May. 24, 2015 4:00 pm
DES MOINES - Although it appeared earlier this year that the budget ax would fell Iowa's 80-year-old state nursery, it now appears the source for seedlings and saplings will live long enough to grow at least one more tree ring.
'The imminent threat is put off for at least a year,” State Forester Paul Tauke said this past Wednesday.
However, Tauke warned that the nursery that was established during the Civilian Conservation Corps era in the late 1930s still is sprouting leaves on borrowed time.
That's because the nursery, which by state law must be self-supporting, is losing $500,000 a year largely because of declining demand for seedlings. Redirecting a few hundred thousand dollars from the $15 million budget of the Department of Natural Resources, which operates the 98-acre nursery at Ames and 20-acre unit at Montrose, may not seem to be asking much.
However, Director Chuck Gipp said it could mean closing a state park.
That won't happen this year, Tauke said. He's working on a rule change that would allow the nursery to raise prices which run from $25 per hundred trees and shrubs to $40 per 100 for Iowa hardwoods.
'Our first thought was to stop the bleeding,” Tauke said.
A price increase was one of many recommendations from woodland owners, forestry businesses and conservation groups that spoke at an informational meeting back in March.
That sentiment was not unanimous, but the consensus was that would be better than the state nursery closing.
Private foresters and woodland consultants are among the nursery's biggest customers. If the state nursery closed, Tauke said trees still would be available from private nurseries.
'But without the nursery, Iowa would be losing its biggest and primary source of Iowa native seedlings - trees and shrubs evolved in Iowa that have adjusted to Iowa climate,” he explained.
Without the nursery, he added, 'people are going to get seedlings from out of state nurseries and depending on how far they go, the stock will not as well-suited to our climate.”
That contributes to stress over the course of a tree's life, which makes the trees more vulnerable to disease, he said.

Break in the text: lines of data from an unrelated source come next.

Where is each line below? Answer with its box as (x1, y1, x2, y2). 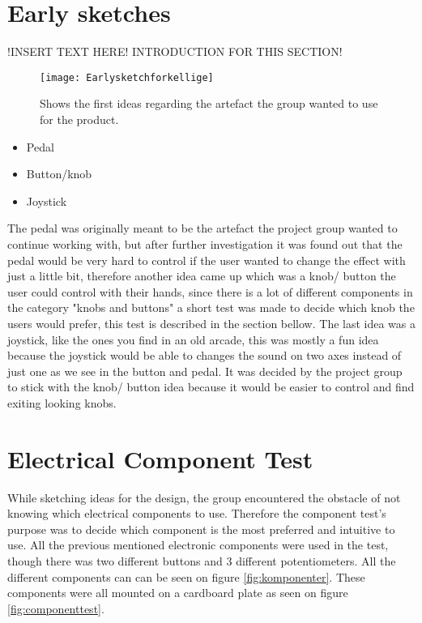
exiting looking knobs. (7, 394, 117, 411)
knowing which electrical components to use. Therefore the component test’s (7, 505, 386, 522)
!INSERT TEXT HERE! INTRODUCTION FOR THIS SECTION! (7, 43, 343, 60)
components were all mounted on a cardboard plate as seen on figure (7, 584, 348, 601)
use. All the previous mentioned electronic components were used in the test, (7, 536, 389, 553)
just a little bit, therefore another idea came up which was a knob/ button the (7, 267, 396, 284)
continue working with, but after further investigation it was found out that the (7, 235, 403, 252)
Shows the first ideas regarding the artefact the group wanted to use (40, 95, 378, 112)
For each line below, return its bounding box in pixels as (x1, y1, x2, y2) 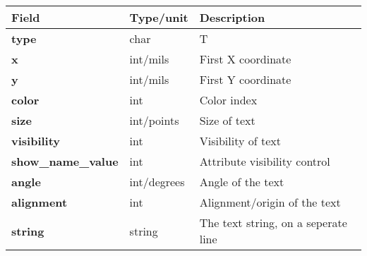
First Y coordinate (199, 71, 291, 87)
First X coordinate (199, 51, 291, 67)
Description (199, 9, 265, 25)
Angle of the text (199, 173, 284, 190)
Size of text (199, 112, 255, 128)
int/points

Also, bringing tree stock in from other states and regions increases the likelihood of importing invasive species such as Emerald Ash Borer and Asian long-horned beetle as well as plant pathogens including sudden oak death, thousand canker of walnut and oak wilt.
Non-native stock is 'more likely to pick up hitchhikers that possibly could jump to native plants,” Tauke said.
Fortunately for the nursery, the state administrative rules process is slow-moving. Tauke speculated the rules change process will take six to nine months.
There's more he'd like to do, such as lowering the number of seedlings an individual can buy. Now the minimum order is 500 seedlings except specialty packets for songbird, pheasant, quail and turkey habitat.
'I didn't want to propose a lot of stuff and get through the rules process and get to the end only to see it derailed,” Tauke said. 'A price change has some controversy, but not as much as other stuff.”
If the rule change isn't approved to allow the nursery to raise prices, 'there is no reason to think we won't be in same financial condition next year that we are today,” Tauke said.
'Costs (are) not likely to go down, and there's nothing that is likely to increase sales by 500,000 to a million trees.”